I am trying to pick 3 providers with the highest calculated score
based on my algorithm, to recommend them to a user.
The recommendation algorithm takes into account a few things. Most are static values, but the one that is dynamic is the physical distance from the user (based on lat/lng). Since each user's location is different, I can't cache the distance in the DB.

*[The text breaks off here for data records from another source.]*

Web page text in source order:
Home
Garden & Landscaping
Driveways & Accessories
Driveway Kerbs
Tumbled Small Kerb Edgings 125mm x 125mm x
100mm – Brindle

I also need to limit the results to a) providers in a certain category (the WHERE ... IN
clause), and b) providers that the user has not already added (the WHERE ... NOT IN
clause)
Finally I order by score
descending limit 3. Here is the query I am running. {$algorithm}
is just a complex equation, {$categories}
is a comma-separated list
SELECT `id`,
{$algorithhm} AS `score`
FROM `provider`
WHERE `id` IN (
SELECT `provider_id`
FROM `provider_categories`
WHERE `category_id` IN ( {$categories} )
)
AND `id` NOT IN (
SELECT `provider_id`
FROM `users_provider`
WHERE `user_id` = {$current_user->id}
)
ORDER BY `score` DESC
LIMIT 3
I have indexes on every column name you see here. There are only about 13,000 provider
records in the database, yet the query takes about .04 seconds on average, which seems pretty slow to me. Back when there were 1,500 providers, it only took .003 seconds. Since I'm hoping to one day have hundreds of thousands, obviously this is a growing concern.

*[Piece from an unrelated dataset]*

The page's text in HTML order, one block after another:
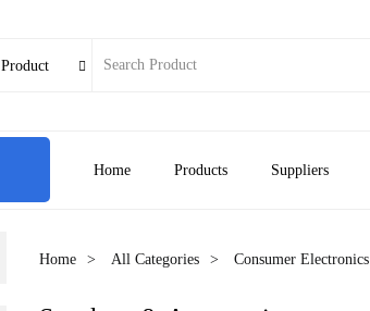
Product 
Home Products Suppliers
Home All Categories Consumer Electronics

What can I do to speed this query up?
EXPLAIN
tells me this:
type table type key ref rows Extra
1 PRIMARY provider ALL NULL NULL 12880 Using where; using filesort
3 DEPENDENT SUBQ users_provider eq_ref PRI const, func 1 Using where; using index
2 DEPENDENT SUBQ provider_categories index_subquery PRI func 1 Using index; using where
Edit
One thought I had was to limit it to providers within an X mile radius. But since the dynamic part of the algorithm is the distance calculation, I would still need to calculate the distance for every provider up front, so that doesn't really help. Maybe instead of a circular radius, I could check within a square lat/lng boundary, since those columns are indexed and the distance wouldn't need to be calculated... just thinking out loud. The main problem with this is that the geocoordinate to mile conversion is very different near the equator vs. near the poles.